Since our actual sense of taste is composed of 5 degrees of freedom (1 sour receptor, ~30 bitter receptors, 1 umami receptor, 1 sweet recetor, and 1-3 salty receptors) I wonder how this analysis is then factored in. As other commentators have noticed, tasting is very much a social and visual sensation (olfaction is also huge, try tasting jelly beans while pinching your nose, it's like wax). Perhaps a method to further break the foods down into recipe ingredients and then compare would be beneficial to further categorize taste. You may find that some people don't have certain receptors (many people lack all 30 bitter receptors) and that foods that have these compounds are under represented in the data.
Still, great walk through, it was frank and I loved it!
If I'm not mistaken, this means that the idea of an "eigentaste" is probably half actual taste (sweet, savoury, sour, fishy) and half a function of local and global society (cooked on a BBQ, cooked in a slow-cooker, considered "Indian").
It makes sense.
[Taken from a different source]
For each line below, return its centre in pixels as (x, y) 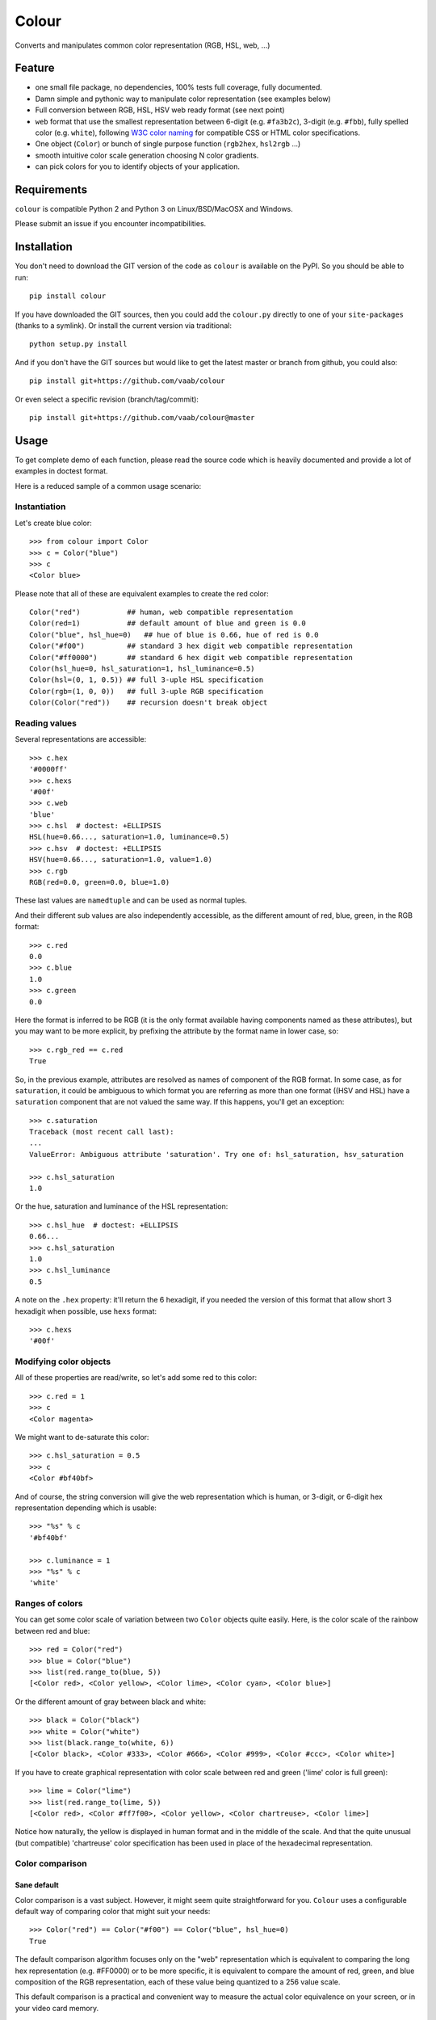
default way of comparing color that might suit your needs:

You can change the desirability of the same pizza by either 1) cooking it on the BBQ, or 2) calling it a vegetarian pizza, even if the end product would be virtually identical in the end.
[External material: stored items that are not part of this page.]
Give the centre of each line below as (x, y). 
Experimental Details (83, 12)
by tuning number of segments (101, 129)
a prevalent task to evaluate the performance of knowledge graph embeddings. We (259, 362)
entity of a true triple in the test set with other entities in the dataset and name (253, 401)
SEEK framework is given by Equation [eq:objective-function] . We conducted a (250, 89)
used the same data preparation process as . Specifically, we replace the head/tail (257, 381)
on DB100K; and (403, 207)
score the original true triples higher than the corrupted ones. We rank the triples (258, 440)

Obviously this is reflective of the subset of society that gets recipes from AllRecipes.com, but I'll wager that you'd find similar categories if you did a larger analysis.
I tried looking for "carbonara", meaning this dish [1]. There are 5 different results, and I believe that all of them refer to the same dish (+/- small variations). However their taste compositions are strongly different. Maybe a little bit of clustering at recipe-name level could improve the result.
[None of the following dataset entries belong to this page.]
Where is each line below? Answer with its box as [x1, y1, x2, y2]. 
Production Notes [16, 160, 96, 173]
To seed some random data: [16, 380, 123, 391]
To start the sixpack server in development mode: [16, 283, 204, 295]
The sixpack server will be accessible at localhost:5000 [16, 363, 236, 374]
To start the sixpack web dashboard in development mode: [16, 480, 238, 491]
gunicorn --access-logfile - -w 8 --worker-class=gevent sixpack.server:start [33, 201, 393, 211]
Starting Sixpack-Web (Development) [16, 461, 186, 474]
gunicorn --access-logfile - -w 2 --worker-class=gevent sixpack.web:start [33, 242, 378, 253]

Where did 40 factors come from? That seems to be entirely arbitrary - I'm not seeing any of the usual factorization diagnostics like scree plots or fits.
Right, the choice of 40 as the number of factors was totally arbitrary and unscientific. We tried factorizations with 30, 40, and 50 factors, and chose the one that produced the most interpretable latent factors.
Interesting take. I find the categorization around 'other foods' interesting, if not particularly novel. If there's anyone hanging around this board interested in applying machine learning and data science techniques to human sensory data... my company[1] builds flavor profiling and quality control tools for the craft beverage industry. Hit me up[2]!
[1] www.Gastrograph.com [2] JasonCEC [at] ^above url
Good thing about this article is how it breaks down all the steps, I was surprised.
And a very interesting application of NNMF, didn't know it took so long to process the data (but then again, Matlab is usually slow)
educational and funny, great intro to matrix factorization. Thanks!